A = sp.Matrix([[lam1, 0], [0, lam2]])
A

$\displaystyle \left[\begin{matrix}\lambda_{1} & 0\\0 & \lambda_{2}\end{matrix}\right]$

x = sp.Matrix([u,v])
x

$\displaystyle \left[\begin{matrix}u\\v\end{matrix}\right]$

objective = (sp.Rational(1, 2) * x.T @ A @ x)[0]
objective

$\displaystyle \frac{\lambda_{1} u^{2}}{2} + \frac{\lambda_{2} v^{2}}{2}$

Question: What is the minimizer we're looking for?

grad_objective = grad(objective, x)
grad_objective

$\displaystyle \left[\begin{matrix}\lambda_{1} u\\\lambda_{2} v\end{matrix}\right]$

Question: What does this coincide with? Can you prove it?

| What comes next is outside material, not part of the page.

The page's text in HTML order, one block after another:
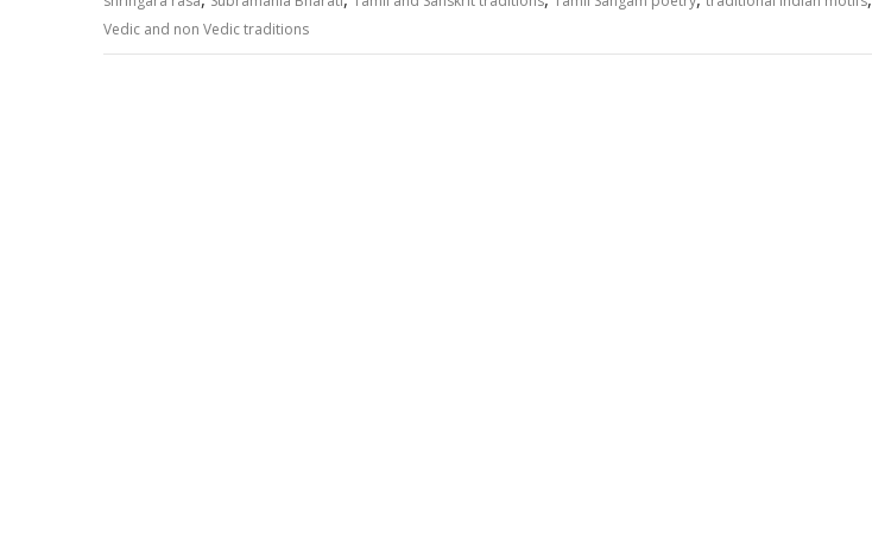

Set up the line search as line and line_objective:

descent_direction = - grad_objective

alpha = sp.Symbol("alpha")
line = x + alpha * descent_direction
line_objective = objective.subs(u, line[0]).subs(v, line[1])
line_objective

$\displaystyle \frac{\lambda_{1} \left(- \alpha \lambda_{1} u + u\right)^{2}}{2} + \frac{\lambda_{2} \left(- \alpha \lambda_{2} v + v\right)^{2}}{2}$

And find the optimal $\alpha$:

alpha_opt = sp.solve(line_objective.diff(alpha), alpha)[0]
alpha_opt

$\displaystyle \frac{\lambda_{1}^{2} u^{2} + \lambda_{2}^{2} v^{2}}{\lambda_{1}^{3} u^{2} + \lambda_{2}^{3} v^{2}}$

Question: What is this in general? Can you prove it?

Next, find the next iterate:

x_next = line.subs(alpha, alpha_opt)
x_next

$\displaystyle \left[\begin{matrix}- \frac{\lambda_{1} u \left(\lambda_{1}^{2} u^{2} + \lambda_{2}^{2} v^{2}\right)}{\lambda_{1}^{3} u^{2} + \lambda_{2}^{3} v^{2}} + u\\- \frac{\lambda_{2} v \left(\lambda_{1}^{2} u^{2} + \lambda_{2}^{2} v^{2}\right)}{\lambda_{1}^{3} u^{2} + \lambda_{2}^{3} v^{2}} + v\end{matrix}\right]$

Next, consider the decrease in energy error:

def energy_error_squared(vec):
    return (vec.T @ A @ vec)[0]

ratio = sp.factor(energy_error_squared(x_next)/energy_error_squared(x))
ratio

$\displaystyle \frac{\lambda_{1} \lambda_{2} u^{2} v^{2} \left(\lambda_{1} - \lambda_{2}\right)^{2}}{\left(\lambda_{1} u^{2} + \lambda_{2} v^{2}\right) \left(\lambda_{1}^{3} u^{2} + \lambda_{2}^{3} v^{2}\right)}$

Take gradient, find critical point:

bad_soln, = sp.solve(grad(ratio, x), x)
x_bad = sp.Matrix(bad_soln)
x_bad

$\displaystyle \left[\begin{matrix}\frac{\lambda_{2} v}{\lambda_{1}}\\v\end{matrix}\right]$

sp.factor(ratio.subs(u, x_bad[0]).subs(v, x_bad[1]))

$\displaystyle \frac{\left(\lambda_{1} - \lambda_{2}\right)^{2}}{\left(\lambda_{1} + \lambda_{2}\right)^{2}}$